Jocelyne – Jo – est mercière à Arras. Elle n’est ni jolie, ni moche et prend la vie comme elle vient, avec lucidité, ravalant ses chagrins, la mort de sa mère, la maladie de son père, la perte d’un enfant mort-né et la brutalité de son mari. Elle est mariée à Jocelyn, ouvrier chez Häagen-Dazs, avec qui elle a eu deux enfants, aujourd’hui grands. Pour s’occuper, elle tient un blog dans lequel elle transmet sa passion pour la mercerie. Puis vient le jour ou, entrainée par ses copines, les jumelles de Coiff’Esthétiques, elle joue à la loterie et gagne dix-huit millions d’euros. Mais que faire de cet argent ? Jo va alors faire une liste de toutes les choses qu’elle souhaite, une liste de ses envies.
Le style est fluide, les phrases courtes et ciselées. L’écriture est légère et drôle, aussi simple que les vies qu’elle décrit. L’histoire est sans mélodrames ni passages inutiles. Bien que le roman soit court, l’auteur a réussi à brosser des personnages nuancés : Jo est une épouse à la fois frustrée et comblée, Jocelyn un mari brutal et attentionné. Grégoire Delacourt parle avec beaucoup de justesse de thèmes essentiels, comme les rapports entre l’amitié, l’amour, l’argent et le bonheur. Au-delà du fait divers qui sous-tend l’action du roman, l’écrivain suggère avec subtilité une grande solitude, que ne comble pas la vie de couple, usée par les écueils inévitables du quotidien. L’histoire est bien construite. On sent dès le départ que le mensonge est là, que le dénouement ne sera pas heureux. On comprend que le vent souffle mais, jusqu’au dernier moment, on ne sait pas d’où viendra la tempête.

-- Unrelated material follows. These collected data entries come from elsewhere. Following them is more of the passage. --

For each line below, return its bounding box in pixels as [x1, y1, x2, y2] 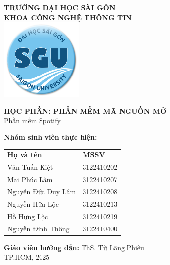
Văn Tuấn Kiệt [7, 162, 53, 172]
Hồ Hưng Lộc [7, 211, 48, 221]
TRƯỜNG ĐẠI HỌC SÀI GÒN [4, 2, 116, 12]
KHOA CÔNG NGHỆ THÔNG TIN [4, 12, 132, 22]
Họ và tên [7, 150, 42, 160]
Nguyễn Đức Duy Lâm [7, 187, 76, 197]
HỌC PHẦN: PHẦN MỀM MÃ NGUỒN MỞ [4, 105, 167, 115]
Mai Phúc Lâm [7, 174, 53, 185]
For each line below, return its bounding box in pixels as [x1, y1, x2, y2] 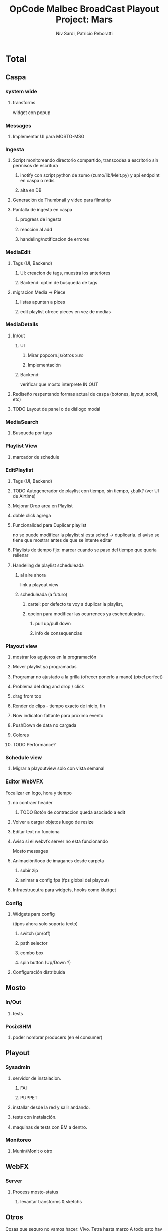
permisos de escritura [12, 163, 58, 169]
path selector [20, 940, 48, 946]
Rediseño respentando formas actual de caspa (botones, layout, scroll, [12, 391, 159, 397]
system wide [5, 88, 37, 95]
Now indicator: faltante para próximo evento [12, 713, 104, 718]
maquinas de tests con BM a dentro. [12, 1124, 88, 1130]
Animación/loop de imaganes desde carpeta [12, 857, 104, 864]
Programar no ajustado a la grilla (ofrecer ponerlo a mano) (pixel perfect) [12, 674, 163, 680]
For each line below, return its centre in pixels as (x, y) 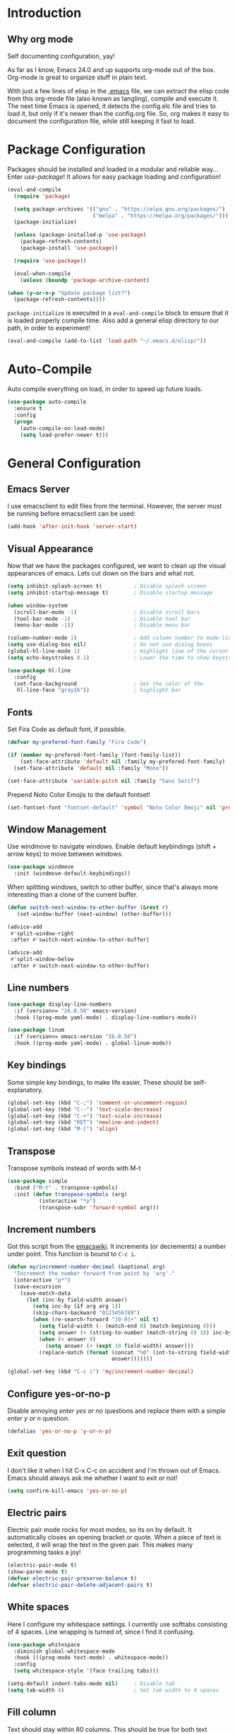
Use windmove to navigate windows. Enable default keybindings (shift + (112, 846)
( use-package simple (38, 1181)
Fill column (32, 1712)
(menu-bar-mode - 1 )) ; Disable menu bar (102, 625)
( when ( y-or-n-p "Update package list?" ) (69, 293)
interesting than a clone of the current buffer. (73, 894)
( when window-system (38, 605)
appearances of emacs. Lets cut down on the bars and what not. (101, 574)

Sous la naïveté du style, on sent parfois un peu trop le romancier-publicitaire, avec ses grosses ficelles commerciales, ciblant la bonne vieille ménagère de cinquante ans, simple, mal aimée, un peu moche, qui a renoncé à ses rêves et cherche le grand amour. A certains moments dans l’histoire, l’auteur use et abuse des clichés et tombe dans la facilité : les moches sont malheureux (« Il m’apprit que les moches aussi rêvent des plus beaux mais qu’entre elles et eux il y a toutes les jolies du monde »), le téléphone, c’est mal (« les gens sont seuls avec leur téléphone, ils lancent des milliers de mots dans le vide de leur vie »). Vers la fin, l’écrivain trahit quelque peu son contrat avec le lecteur : le personnage retourne trop facilement sa veste, changeant son regard sur les gens et sur le monde du jour au lendemain, devenant cynique, perdant de sa fraicheur et de son humour.
Malgré cette fin un peu décevante et ce matraquage quasi publicitaire du lecteur, La liste de mes envies a une âme, une simplicité, une construction, une écriture, qui font que, jusqu’à la dernière page, on a envie de le lire. Et, ensuite, de le faire lire.